Based on Anna Howard's video on YouTube. If you like this content, support the original creators by watching, liking and subscribing to their content.

TL;DR

Agency is defined as autonomy (choosing goals from within) plus efficacy (willingness and ability to pursue them).

Briefing

Agency—defined as the blend of autonomy (setting your own goals) and efficacy (having the drive to pursue them)—is presented as a learnable skill that can be lost, regained, and practiced unevenly across life. The central claim is that many people are trained to treat problems as unsolvable and to outsource decisions to “experts,” defaults, or other people, which quietly turns injustice and personal setbacks into permanent fate. That loss of agency matters because it doesn’t just affect individual confidence; it shapes whether communities mobilize or surrender to fear.

The episode opens with a personal framing: small life changes (a haircut, a new camera) become a gateway into a bigger question about why people feel stuck. Henrik Carlson’s definition of agency anchors the discussion. Autonomy means digging inside to formulate goals that may look strange to others. Efficacy means believing reality can be manipulated—through effort, learning, and problem-solving—rather than assuming certain problems can’t be solved. Against a backdrop of doom messaging that encourages passivity, the host argues that “we’re cooked” narratives are convenient because they discourage imagination, collective problem-solving, and the willingness to act.

A key emotional pivot comes from Glennon Doyle’s Untamed: no one else can know what someone should do because each life is an “unprecedented experiment.” From there, the episode treats agency as something that can be cultivated.

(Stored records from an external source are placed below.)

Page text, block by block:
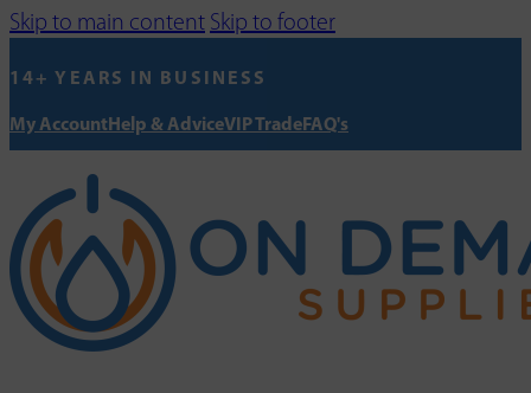
Skip to main content Skip to footer
14+ YEARS IN BUSINESS
My AccountHelp & AdviceVIP TradeFAQ's
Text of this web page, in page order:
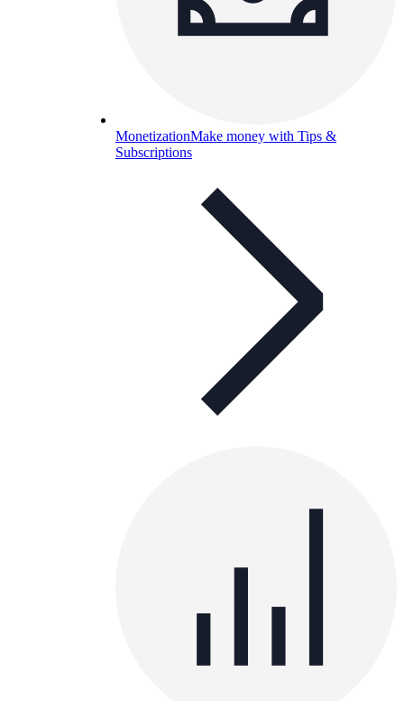
MonetizationMake money with Tips &
Subscriptions
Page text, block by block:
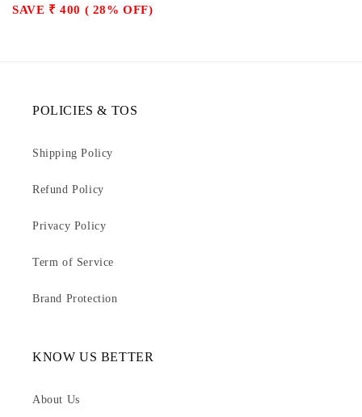
price
price
SAVE ₹ 400 ( 28% OFF)
POLICIES & TOS
Shipping Policy
Refund Policy
Privacy Policy
Term of Service
Brand Protection
KNOW US BETTER
About Us
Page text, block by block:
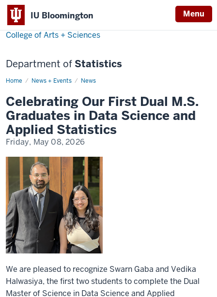
IU Bloomington Menu
College of Arts + Sciences
Department of Statistics
Home News + Events News
Celebrating
Dual
M.S.
Graduates
in
Data
Science
and
Applied
Statistics
Celebrating Our First Dual M.S.
Graduates in Data Science and
Applied Statistics
Friday, May 08, 2026
We are pleased to recognize Swarn Gaba and Vedika
Halwasiya, the first two students to complete the Dual
Master of Science in Data Science and Applied
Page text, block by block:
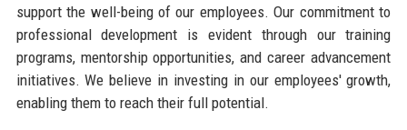
support the well-being of our employees. Our commitment to
professional development is evident through our training
programs, mentorship opportunities, and career advancement
initiatives. We believe in investing in our employees' growth,
enabling them to reach their full potential.
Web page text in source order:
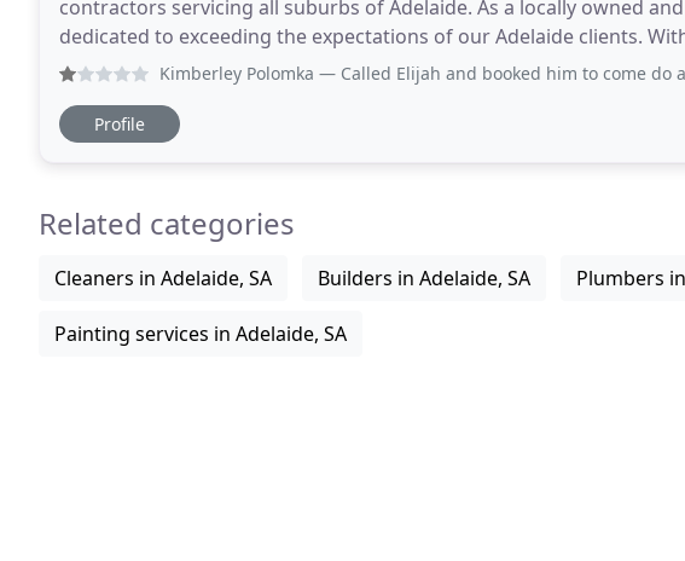
contractors servicing all suburbs of Adelaide. As a locally owned
dedicated to exceeding the expectations of our Adelaide clients.
workmanship at a fair price, we're proud
Kimberley Polomka — Called Elijah and booked him to come do a quote on Saturday
Profile
Related categories
Cleaners in Adelaide, SA Builders in Adelaide, SA Plumbers
Painting services in Adelaide, SA
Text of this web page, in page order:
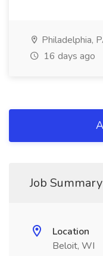
Philadelphia,
16 days ago
Job Summary
Location
Beloit, WI
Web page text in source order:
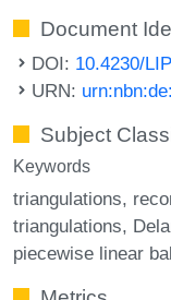
Document
DOI: 10.4230/
URN:
Subject
Keywords
triangulations
triangulations
piecewise linear
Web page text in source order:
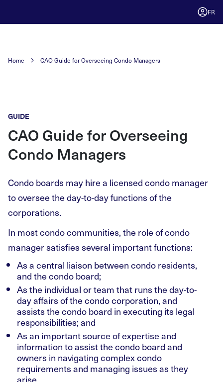
FR
Home CAO Guide for Overseeing Condo Managers
GUIDE
CAO Guide for Overseeing
Condo Managers
Condo boards may hire a licensed condo manager
to oversee the day-to-day functions of the
corporations.
In most condo communities, the role of condo
manager satisfies several important functions:
As a central liaison between condo residents,
and the condo board;
As the individual or team that runs the day-to-
day affairs of the condo corporation, and
assists the condo board in executing its legal
responsibilities; and
As an important source of expertise and
information to assist the condo board and
owners in navigating complex condo
requirements and managing issues as they
arise.
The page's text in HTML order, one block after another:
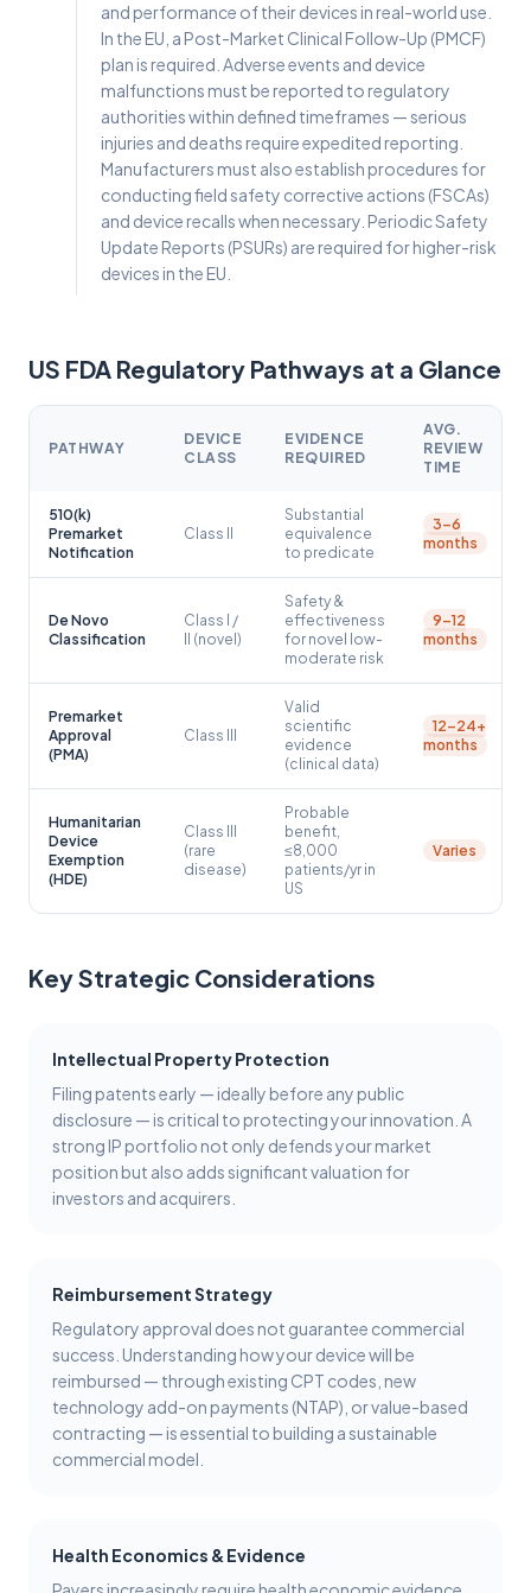
and performance of their devices in real-world use.
In the EU, a Post-Market Clinical Follow-Up (PMCF)
plan is required. Adverse events and device
malfunctions must be reported to regulatory
authorities within defined timeframes — serious
injuries and deaths require expedited reporting.
Manufacturers must also establish procedures for
conducting field safety corrective actions (FSCAs)
and device recalls when necessary. Periodic Safety
Update Reports (PSURs) are required for higher-risk
devices in the EU.
US FDA Regulatory Pathways at a Glance
PATHWAY
DEVICE
CLASS
EVIDENCE
REQUIRED
AVG.
REVIEW
TIME
510(k)
Premarket
Notification
Class II
Substantial
equivalence
to predicate
3–6
months
De Novo
Classification
Class I /
II (novel)
Safety &
effectiveness
for novel low-
moderate risk
9–12
months
Premarket
Approval
(PMA)
Class III
Valid
scientific
evidence
(clinical data)
12–24+
months
Humanitarian
Device
Exemption
(HDE)
Class III
(rare
disease)
Probable
benefit,
≤8,000
patients/yr in
US
Varies
Key Strategic Considerations
Intellectual Property Protection
Filing patents early — ideally before any public
disclosure — is critical to protecting your innovation. A
strong IP portfolio not only defends your market
position but also adds significant valuation for
investors and acquirers.
Reimbursement Strategy
Regulatory approval does not guarantee commercial
success. Understanding how your device will be
reimbursed — through existing CPT codes, new
technology add-on payments (NTAP), or value-based
contracting — is essential to building a sustainable
commercial model.
Health Economics & Evidence
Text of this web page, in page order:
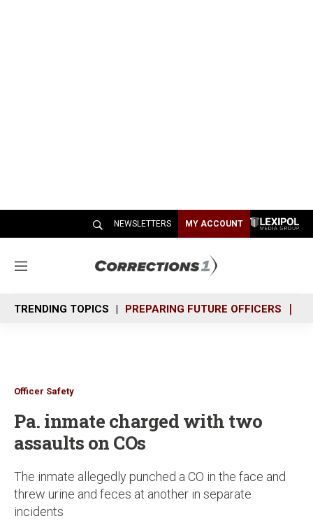
NEWSLETTERS MY ACCOUNT
M
n
u
TRENDING TOPICS PREPARING FUTURE OFFICERS
Officer Safety
Pa. inmate charged with two
assaults on COs
The inmate allegedly punched a CO in the face and
threw urine and feces at another in separate
incidents
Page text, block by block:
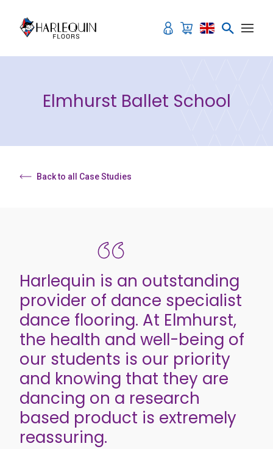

Julian Smith’s “The Flinch” is used to challenge fixed identity: preferences and habits aren’t destiny, and people can change what they want about themselves. The practical takeaway is that agency grows when people stop waiting for directions and start running experiments.

The discussion then narrows to “selective agency”—the idea that people aren’t uniformly high or low agency everywhere. Kate Hall’s concept appears through a story about being stalked: the victim’s low-agency state made the problem feel unsolvable, even though help quickly made it manageable. The host extends this into a three-theater model—work, relationships, and relationship to self—arguing that one arena often lags behind. A second telltale sign of low agency is “needing more information,” which becomes a trap when it delays action. Learning is framed as downstream of doing, reinforced by Tommy Dixon’s “Do What You Can’t,” and illustrated with the host’s own vlogging practice: watching tutorials didn’t build skill until filming and editing forced real learning.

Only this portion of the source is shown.